**YOUR INSTRUCTIONS:** Skip the images and restate every line of the records exactly.

Items from a data source:
_ _ _ _ _ _ _
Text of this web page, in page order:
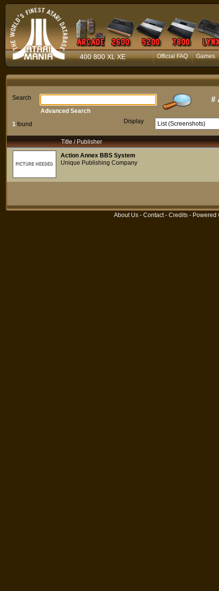
400 800 XL XE Official FAQ Games
Search #
1 found Display
Advanced Search
Title / Publisher
Action Annex BBS System
Unique Publishing Company
About Us - Contact- Credits - Powered
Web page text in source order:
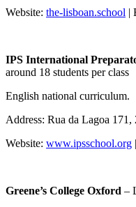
_ _ _ _ _ _ _
**REPLY:**
Text of this web page, in page order:
400 800 XL XE Official FAQ Games
Search #
1 found Display
Advanced Search
Title / Publisher
Action Annex BBS System
Unique Publishing Company
About Us - Contact- Credits - Powered
Web page text in source order:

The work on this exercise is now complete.